An introduction to heterodox views of money and MMT (Part 1)

Phil Armstrong

For neo-classical economists a ‘conjectural history’ (Dowd 2000) where money develops from barter serves a very useful purpose; it supports their ethics. It is most helpful to specify a system where money develops as a ‘natural’ response to changing circumstances by individuals behaving so as to maximise expected utility. However, careful examination of the available evidence contradicts this view.

Historical analysis tends to support heterodox views, and in particular the state and credit theories of money.

Conjectural histories have been around for a long time and although there is some variation in the story they tend to follow a similar pattern. Wray (1998, p.
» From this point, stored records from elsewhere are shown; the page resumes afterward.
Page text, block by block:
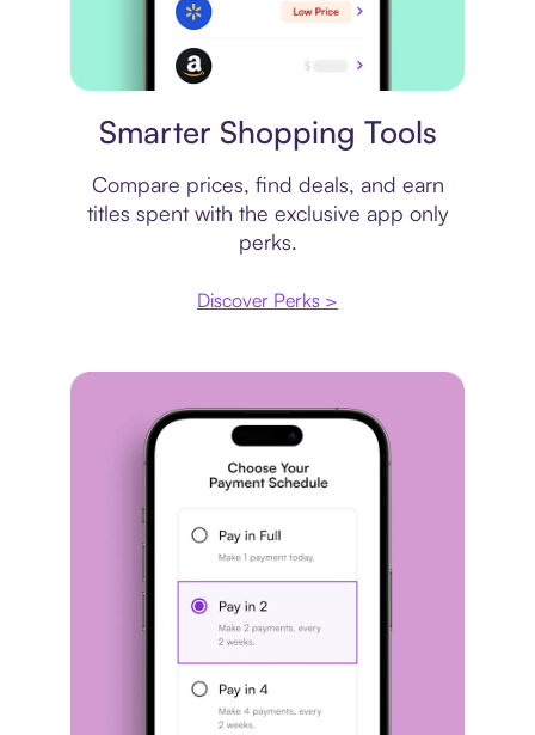
Smarter Shopping Tools
Compare prices, find deals, and earn
titles spent with the exclusive app only
perks.
Discover Perks >
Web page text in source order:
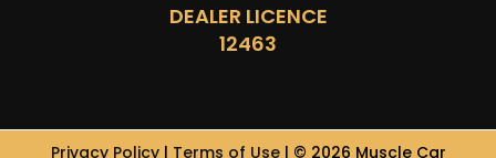
DEALER LICENCE
12463
Privacy Policy | Terms of Use | © 2026 Muscle Car
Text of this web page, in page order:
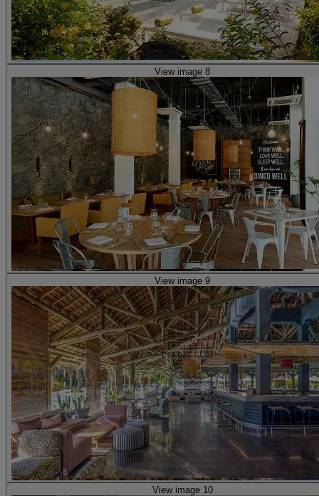
View image 8
View image 9
View image 10
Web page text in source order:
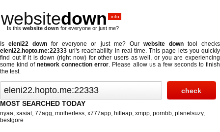
websitedown .info
Is this website down for everyone or just me?
Iseleni22 down for everyone or just me? Our website downtool checks
eleni22.hopto.me:22333 url's reachability in real-time. This page lets you quickly
find out ifit is down (right now)for other users as well, or you are experiencing
some kind ofnetwork connection error. Please allow us a few seconds to finish
the test.
MOST SEARCHED TODAY
nyaa, xasiat, 77agg, motherless, x777app, hitleap, xmpp, pornbb, planetsuzy,
bestgore
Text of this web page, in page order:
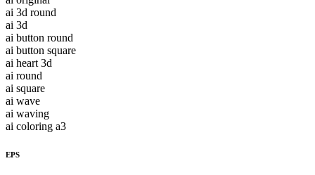
ai 3d round
ai 3d
ai button round
ai button square
ai heart 3d
ai round
ai square
ai wave
ai waving
ai coloring a3
EPS
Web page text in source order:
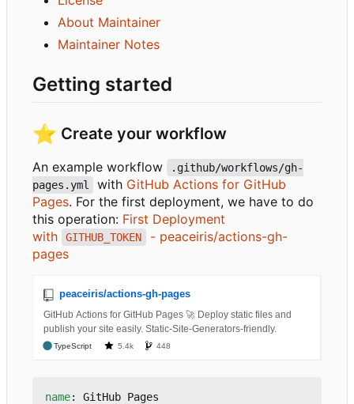
About Maintainer
Maintainer Notes
Getting started
⭐ Create your workflow
An example workflow
.github/workflows/gh-
pages.yml
with GitHub Actions for GitHub
Pages. For the first deployment, we have to do
this operation: First Deployment
with
GITHUB_TOKEN
- peaceiris/actions-gh-
pages
name: GitHub Pages
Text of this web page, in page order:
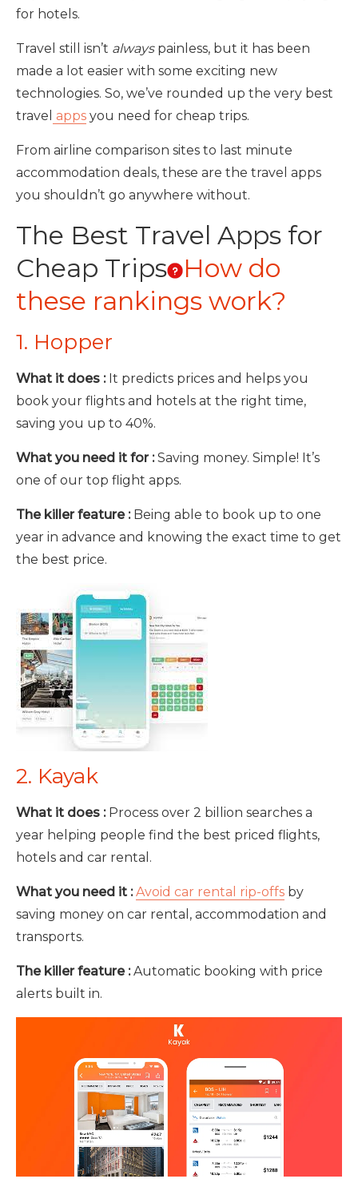
for hotels.
Travel still isn’t alwayspainless, but it has been
made a lot easier with some exciting new
technologies. So, we’ve rounded up the very best
travel apps you need for cheap trips.
From airline comparison sites to last minute
accommodation deals, these are the travel apps
you shouldn’t go anywhere without.
The Best Travel Apps for
Cheap Trips
How do
these rankings work?
1. Hopper
What it does : It predicts prices and helps you
book your flights and hotels at the right time,
saving you up to 40%.
What you need it for :Saving money. Simple! It’s
one of our top flight apps.
The killer feature : Being able to book up to one
year in advance and knowing the exact time to get
the best price.
2. Kayak
What it does : Process over 2 billion searches a
year helping people find the best priced flights,
hotels and car rental.
What you need it : Avoid car rental rip-offs by
saving money on car rental, accommodation and
transports.
The killer feature :Automatic booking with price
alerts built in.
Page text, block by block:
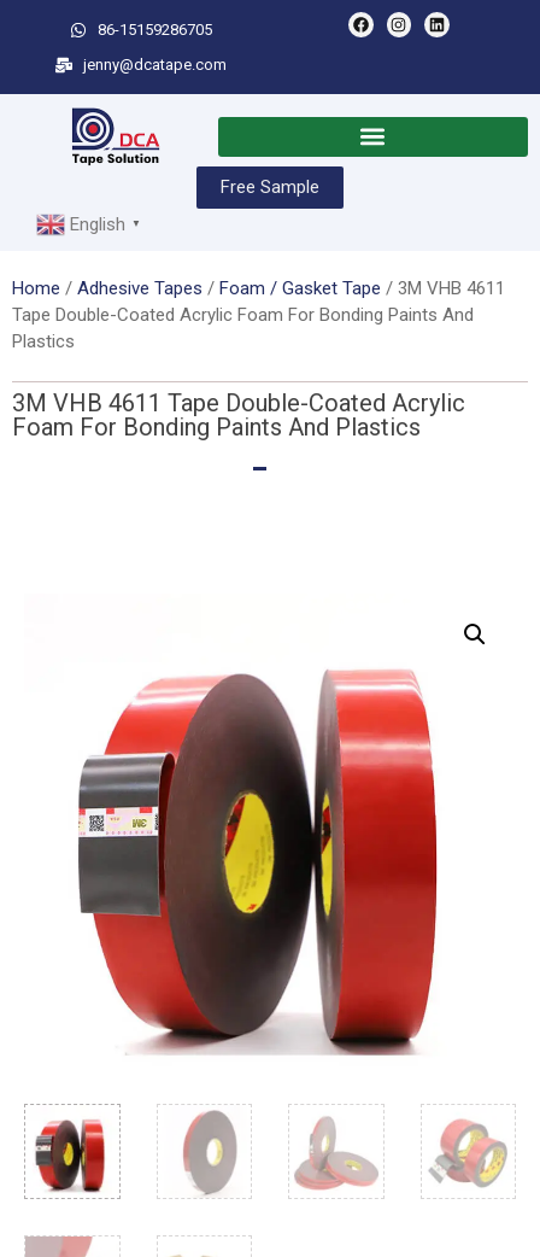
86-15159286705
jenny@dcatape.com
Free Sample
English
▼
Home / Adhesive Tapes / Foam / Gasket Tape / 3M VHB 4611
Tape Double-Coated Acrylic Foam For Bonding Paints And
Plastics
3M VHB 4611 Tape Double-Coated Acrylic
Foam For Bonding Paints And Plastics
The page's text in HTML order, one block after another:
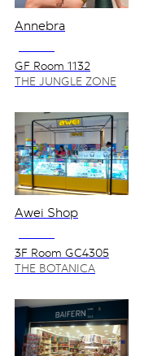
Annebra
NO VAT
GF Room 1132
THE JUNGLE ZONE
Awei Shop
NO VAT
3F Room GC4305
THE BOTANICA
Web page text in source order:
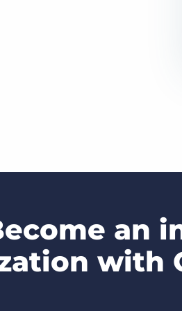
an
with
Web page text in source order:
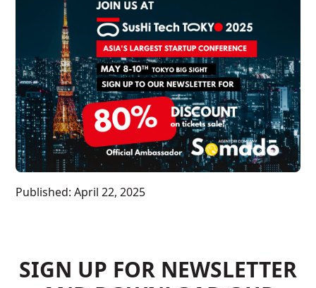
Published:April 22, 2025
SIGN UP FOR NEWSLETTER
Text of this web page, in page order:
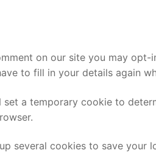
on our site you may
to fill in your details again
a temporary cookie to
several cookies to save
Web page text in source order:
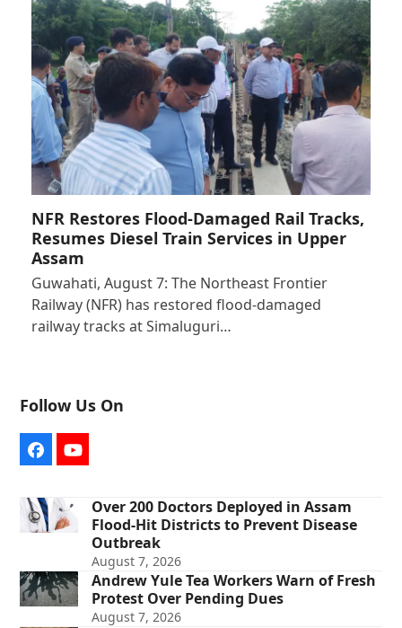
NFR Restores Flood-Damaged Rail Tracks,
Resumes Diesel Train Services in Upper
Assam
Guwahati, August 7: The Northeast Frontier
Railway (NFR) has restored flood-damaged
railway tracks at Simaluguri…
Follow Us On
FacebookYouTube
Over 200 Doctors Deployed in Assam
Flood-Hit Districts to Prevent Disease
Outbreak
August 7, 2026
Andrew Yule Tea Workers Warn of Fresh
Protest Over Pending Dues
August 7, 2026
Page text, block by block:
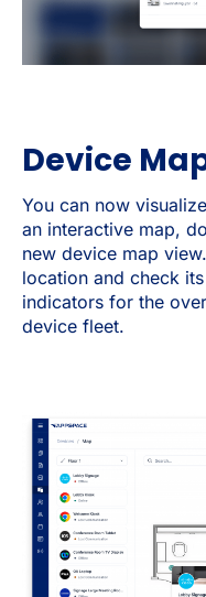
Device
You can now
an interactive map,
new device map
location and check
indicators for the
device fleet.
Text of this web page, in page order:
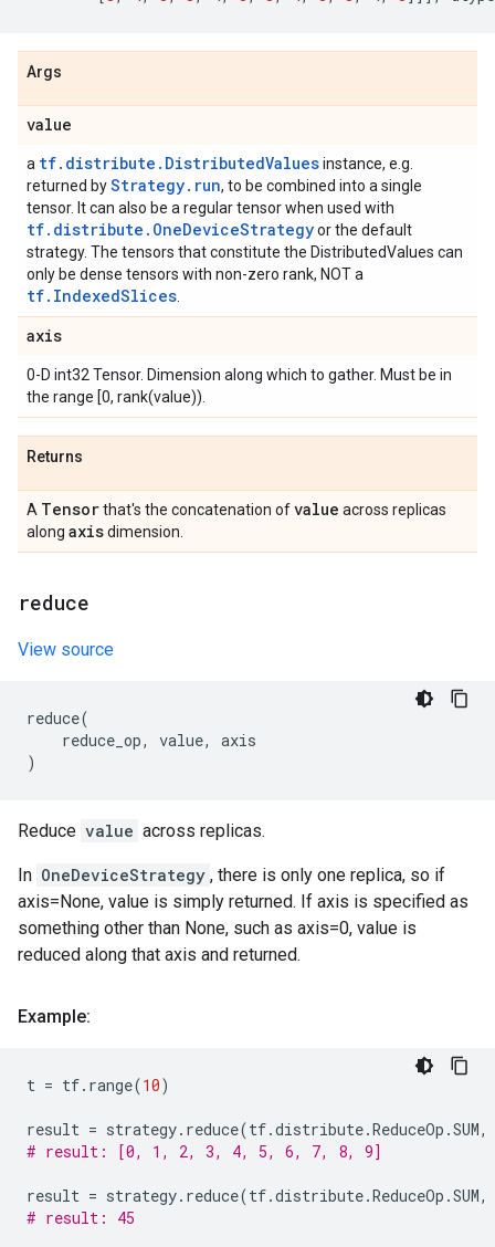
Args
value
a tf.distribute.DistributedValuesinstance, e.g.
returned byStrategy.run, to be combined into a single
tensor. It can also be a regular tensor when used with
tf.distribute.OneDeviceStrategyor the default
strategy. The tensors that constitute the DistributedValues can
only be dense tensors with non-zero rank, NOT a
tf.IndexedSlices
axis
0-D int32 Tensor. Dimension along which to gather. Must be in
the range [0, rank(value)).
Returns
A Tensorthat's the concatenation ofvalue across replicas
along axisdimension.
reduce
View source
reduce(
reduce_op, value,
axis
)
Reduce value across replicas.
In OneDeviceStrategy , there is only one replica, so if
axis=None, value is simply returned. If axis is specified as
something other than None, such as axis=0, value is
reduced along that axis and returned.
Example:
t = tf. range(10)
result = strategy. reduce(tf.distribute.ReduceOp .SUM,
# result: [0, 1, 2, 3, 4, 5, 6, 7, 8, 9]
result = strategy. reduce(tf.distribute.ReduceOp .SUM,
# result: 45
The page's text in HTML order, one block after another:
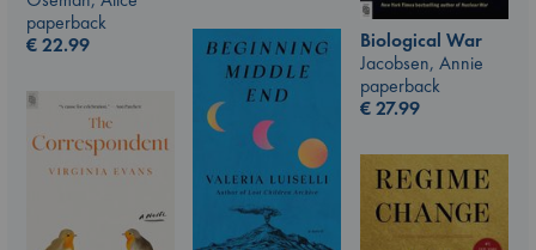
paperback
€22.99
Biological War
Jacobsen, Annie
paperback
€27.99

39) considers, justifiably, that a succinct analysis of early conjectural histories can be found in Mitchell-Innes (1913). Before providing a thorough critique of the story, Mitchell-Innes provides an excellent summary. According to Innes, the story goes as follows; in ‘primitive’ economies exchange was based on barter but as societies developed, efficiency was improved by the introduction of one commodity as a means of exchange. This commodity also served as a unit of value. A wide range of different commodities have been used in different societies at different times but eventually all roads tended to lead to precious metals as the most efficient variant. A fixed quantity of a metal (typically gold or silver) of known purity became a standard of value and this standard should have been guaranteed by rulers. However, when the ‘authorities’ took control of the system they exploited it to their own ends by debasing the currency. Eventually credit was introduced as a substitute for gold, requiring less direct use of metal and improving efficiency.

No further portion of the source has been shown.